Required action:
Without any pictures, restate the full set of records below exactly.

--------

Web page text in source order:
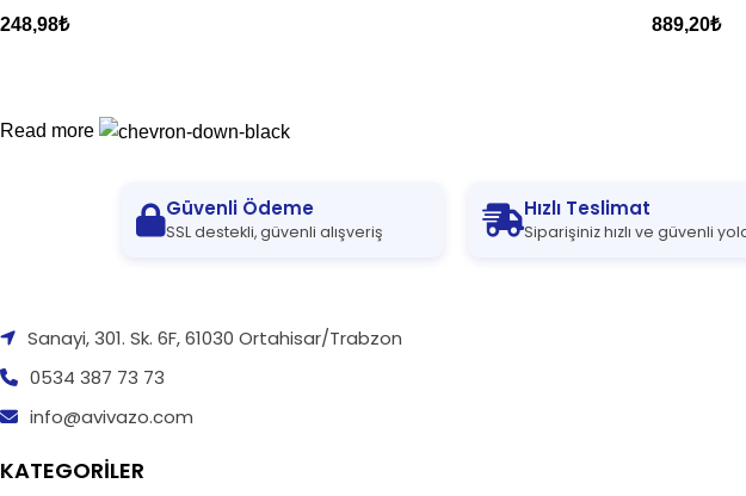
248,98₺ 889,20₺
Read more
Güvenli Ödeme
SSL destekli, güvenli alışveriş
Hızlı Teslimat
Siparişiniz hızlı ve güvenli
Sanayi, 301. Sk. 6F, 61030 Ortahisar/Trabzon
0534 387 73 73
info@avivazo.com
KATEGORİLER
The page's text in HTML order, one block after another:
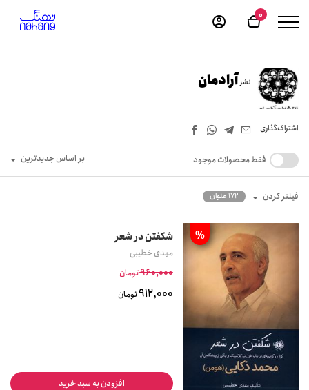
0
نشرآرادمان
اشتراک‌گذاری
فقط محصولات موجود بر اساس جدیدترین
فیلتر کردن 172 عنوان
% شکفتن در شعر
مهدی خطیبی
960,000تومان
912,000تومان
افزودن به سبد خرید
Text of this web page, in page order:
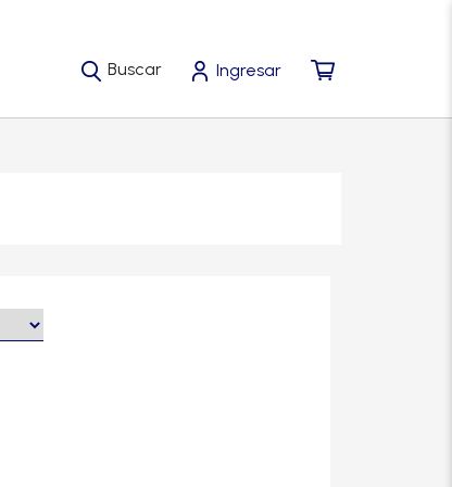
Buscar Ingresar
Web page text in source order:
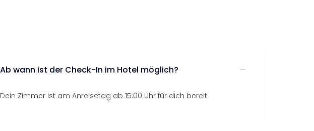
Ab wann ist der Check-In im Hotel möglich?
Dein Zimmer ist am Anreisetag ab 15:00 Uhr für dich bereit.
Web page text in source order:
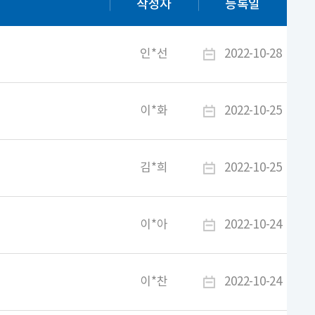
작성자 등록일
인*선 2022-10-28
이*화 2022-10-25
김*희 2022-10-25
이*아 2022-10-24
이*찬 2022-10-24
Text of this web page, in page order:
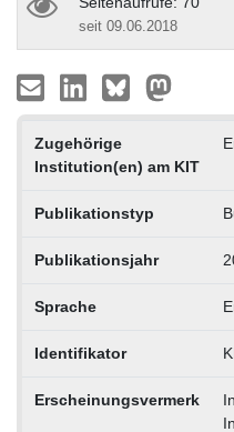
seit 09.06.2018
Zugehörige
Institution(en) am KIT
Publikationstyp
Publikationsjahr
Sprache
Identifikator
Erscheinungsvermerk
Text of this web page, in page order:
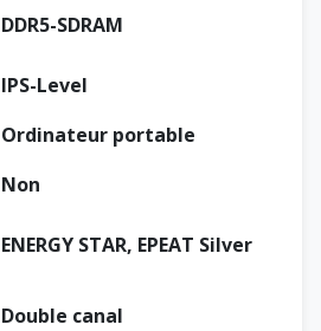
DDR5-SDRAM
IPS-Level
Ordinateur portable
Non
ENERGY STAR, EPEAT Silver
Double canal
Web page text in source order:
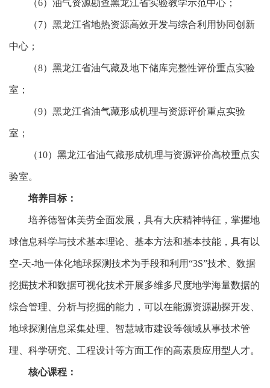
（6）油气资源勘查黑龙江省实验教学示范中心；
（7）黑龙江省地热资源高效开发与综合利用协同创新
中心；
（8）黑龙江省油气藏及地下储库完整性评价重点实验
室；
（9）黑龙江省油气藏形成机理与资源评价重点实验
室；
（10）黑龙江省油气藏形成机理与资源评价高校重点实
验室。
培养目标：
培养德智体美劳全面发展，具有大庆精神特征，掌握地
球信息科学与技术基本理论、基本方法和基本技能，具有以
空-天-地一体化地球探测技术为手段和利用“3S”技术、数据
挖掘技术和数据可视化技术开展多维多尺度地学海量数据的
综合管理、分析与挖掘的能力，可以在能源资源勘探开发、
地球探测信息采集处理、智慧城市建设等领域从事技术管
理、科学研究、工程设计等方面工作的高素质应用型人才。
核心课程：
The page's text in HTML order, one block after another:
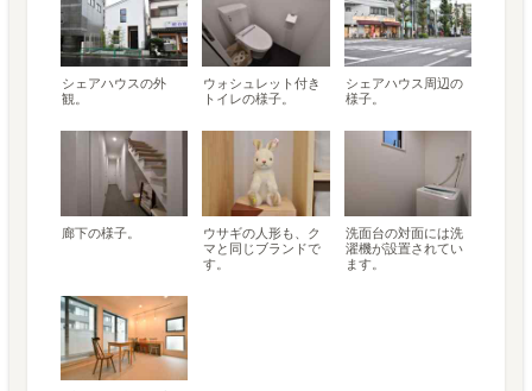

--------

Answer box:
Web page text in source order:
248,98₺ 889,20₺
Read more
Güvenli Ödeme
SSL destekli, güvenli alışveriş
Hızlı Teslimat
Siparişiniz hızlı ve güvenli
Sanayi, 301. Sk. 6F, 61030 Ortahisar/Trabzon
0534 387 73 73
info@avivazo.com
KATEGORİLER
The page's text in HTML order, one block after another:
0
نشرآرادمان
اشتراک‌گذاری
فقط محصولات موجود بر اساس جدیدترین
فیلتر کردن 172 عنوان
% شکفتن در شعر
مهدی خطیبی
960,000تومان
912,000تومان
افزودن به سبد خرید
Text of this web page, in page order:
Buscar Ingresar
Web page text in source order:
Ab wann ist der Check-In im Hotel möglich?
Dein Zimmer ist am Anreisetag ab 15:00 Uhr für dich bereit.
Web page text in source order:
작성자 등록일
인*선 2022-10-28
이*화 2022-10-25
김*희 2022-10-25
이*아 2022-10-24
이*찬 2022-10-24
Text of this web page, in page order:
seit 09.06.2018
Zugehörige
Institution(en) am KIT
Publikationstyp
Publikationsjahr
Sprache
Identifikator
Erscheinungsvermerk
Text of this web page, in page order:
DDR5-SDRAM
IPS-Level
Ordinateur portable
Non
ENERGY STAR, EPEAT Silver
Double canal
Web page text in source order:
（6）油气资源勘查黑龙江省实验教学示范中心；
（7）黑龙江省地热资源高效开发与综合利用协同创新
中心；
（8）黑龙江省油气藏及地下储库完整性评价重点实验
室；
（9）黑龙江省油气藏形成机理与资源评价重点实验
室；
（10）黑龙江省油气藏形成机理与资源评价高校重点实
验室。
培养目标：
培养德智体美劳全面发展，具有大庆精神特征，掌握地
球信息科学与技术基本理论、基本方法和基本技能，具有以
空-天-地一体化地球探测技术为手段和利用“3S”技术、数据
挖掘技术和数据可视化技术开展多维多尺度地学海量数据的
综合管理、分析与挖掘的能力，可以在能源资源勘探开发、
地球探测信息采集处理、智慧城市建设等领域从事技术管
理、科学研究、工程设计等方面工作的高素质应用型人才。
核心课程：
The page's text in HTML order, one block after another:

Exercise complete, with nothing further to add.